As the abomination of a year that is 2020 comes to a close, there has been a small but vocal contingent of film critics who have floated the idea of pushing their year-end lists to coincide with the delayed 2021 Oscars, or, more dramatically, skipping the ritual altogether. The thinking, of course, is that 2020 hasn’t been a real year of movies, with so many major releases being shuffled to dates unknown (or worse, HBO Max). This line of thinking is, to my mind, completely and utterly insane. We may not have gotten all the movies we thought we were going to, but we got a damn good slate of releases. What’s more, in the absence of big, noisy Hollywood product, we were able to give a number of smaller films more of our time and consideration than they ordinarily would have dreamed of. Here at the Hassle, the temporary and ongoing closures of Boston’s beloved moviehouses has forced us to turn our entire content model upside down (I know I’ve been beating this drum for months, but please please please support your local cinema), but between online festivals and digital releases, we’ve managed to have our most prolific year ever. I personally have maintained a nearly unbroken clip of reviewing at least one new film a week since May. 2020 may be a disaster, but there is life among the ruins.

All of this is to say that any difficulty I’ve had compiling my year-end list has not been for lack of choices. On the contrary, I have seen so many amazing films this year that I had difficulty narrowing them down to a mere ten (ish). Before we begin, a few notes on my list:

All that being said, let’s roll the hits!

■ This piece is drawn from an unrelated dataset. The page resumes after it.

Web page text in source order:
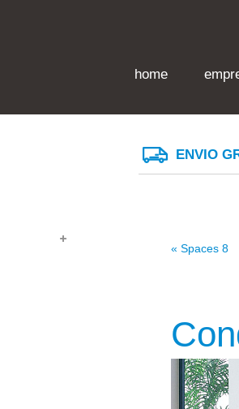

  1. ON THE ROCKS (dir. Sofia Coppola)

I assure you, I’m just as surprised as you are to see this one sneak in. On first blush, I took On the Rocks as little more than an enjoyable trifle, a lesser entry in both the filmography of Sofia Coppola and the late-period Bill Murray canon. But in the days and weeks that followed, I found it stuck with me far longer than I expected. It may be just a nice little movie, but it’s a really nice little movie, filled with likable characters played by immensely watchable actors, zipping around New York City in a way in which I long to return to. It’s also deceptively personal: surely Murray can see some of himself in this aging wiseass lothario, and both Coppola and star Rashida Jones know a thing or two about dealing with larger-than-life fathers. It’s just comfy, and I look forward to returning to it time and again.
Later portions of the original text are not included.